__What you will do__
Retype all the records below exactly as they are, with no image carried over.

__Source data__

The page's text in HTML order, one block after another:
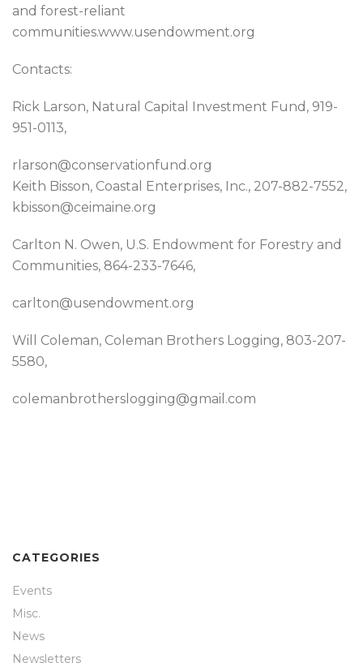
and forest-reliant
communities.www.usendowment.org
Contacts:
Rick Larson, Natural Capital Investment Fund, 919-
951-0113,
rlarson@conservationfund.org
Keith Bisson, Coastal Enterprises, Inc., 207-882-7552,
kbisson@ceimaine.org
Carlton N. Owen, U.S. Endowment for Forestry and
Communities, 864-233-7646,
carlton@usendowment.org
Will Coleman, Coleman Brothers Logging, 803-207-
5580,
colemanbrotherslogging@gmail.com
CATEGORIES
Events
Misc.
News
Newsletters
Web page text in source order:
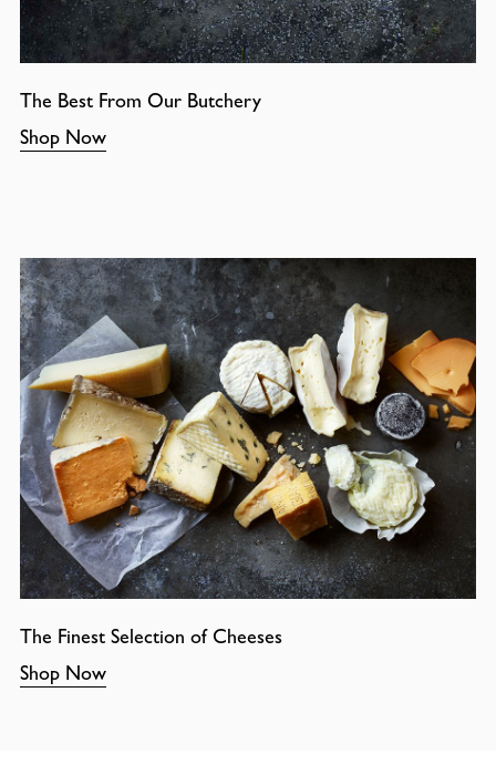
The Best From Our Butchery
Shop Now
The Finest Selection of Cheeses
Shop Now
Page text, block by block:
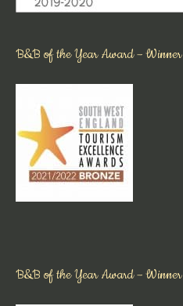
B&B of the Year Award – Winner
B&B of the Year Award – Winner
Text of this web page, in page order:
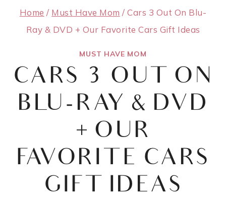
Home / Must Have Mom / Cars 3 Out On Blu-
Ray & DVD + Our Favorite Cars Gift Ideas
MUST HAVE MOM
CARS 3 OUT ON
BLU-RAY & DVD
+ OUR
FAVORITE CARS
GIFT IDEAS
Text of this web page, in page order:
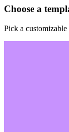
Choose a
Pick a
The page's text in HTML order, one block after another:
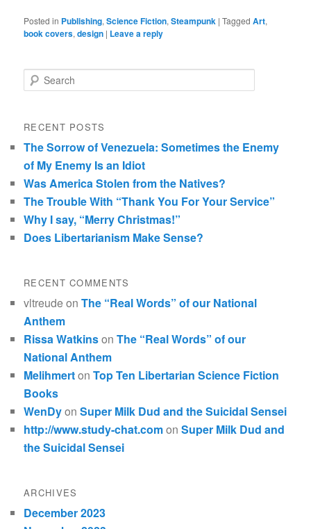
Posted in Publishing,Science Fiction,Steampunk |Tagged Art,
book covers,design | Leave a reply
Search
RECENT POSTS
The Sorrow of Venezuela: Sometimes the Enemy
of My Enemy Is an Idiot
Was America Stolen from the Natives?
The Trouble With “Thank You For Your Service”
Why I say, “Merry Christmas!”
Does Libertarianism Make Sense?
RECENT COMMENTS
vltreudeonThe “Real Words” of our National
Anthem
Rissa WatkinsonThe “Real Words” of our
National Anthem
MelihmertonTop Ten Libertarian Science Fiction
Books
WenDyonSuper Milk Dud and the Suicidal Sensei
http://www.study-chat.comonSuper Milk Dud and
the Suicidal Sensei
ARCHIVES
December 2023
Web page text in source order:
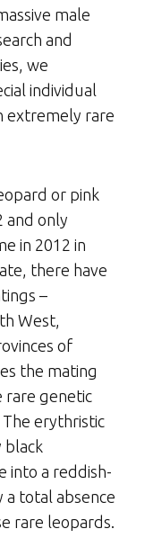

__Output__
The page's text in HTML order, one block after another:
and forest-reliant
communities.www.usendowment.org
Contacts:
Rick Larson, Natural Capital Investment Fund, 919-
951-0113,
rlarson@conservationfund.org
Keith Bisson, Coastal Enterprises, Inc., 207-882-7552,
kbisson@ceimaine.org
Carlton N. Owen, U.S. Endowment for Forestry and
Communities, 864-233-7646,
carlton@usendowment.org
Will Coleman, Coleman Brothers Logging, 803-207-
5580,
colemanbrotherslogging@gmail.com
CATEGORIES
Events
Misc.
News
Newsletters
Web page text in source order:
The Best From Our Butchery
Shop Now
The Finest Selection of Cheeses
Shop Now
Page text, block by block:
B&B of the Year Award – Winner
B&B of the Year Award – Winner
Text of this web page, in page order:
Home / Must Have Mom / Cars 3 Out On Blu-
Ray & DVD + Our Favorite Cars Gift Ideas
MUST HAVE MOM
CARS 3 OUT ON
BLU-RAY & DVD
+ OUR
FAVORITE CARS
GIFT IDEAS
Text of this web page, in page order:
Choose a
Pick a
The page's text in HTML order, one block after another:
Posted in Publishing,Science Fiction,Steampunk |Tagged Art,
book covers,design | Leave a reply
Search
RECENT POSTS
The Sorrow of Venezuela: Sometimes the Enemy
of My Enemy Is an Idiot
Was America Stolen from the Natives?
The Trouble With “Thank You For Your Service”
Why I say, “Merry Christmas!”
Does Libertarianism Make Sense?
RECENT COMMENTS
vltreudeonThe “Real Words” of our National
Anthem
Rissa WatkinsonThe “Real Words” of our
National Anthem
MelihmertonTop Ten Libertarian Science Fiction
Books
WenDyonSuper Milk Dud and the Suicidal Sensei
http://www.study-chat.comonSuper Milk Dud and
the Suicidal Sensei
ARCHIVES
December 2023
Web page text in source order:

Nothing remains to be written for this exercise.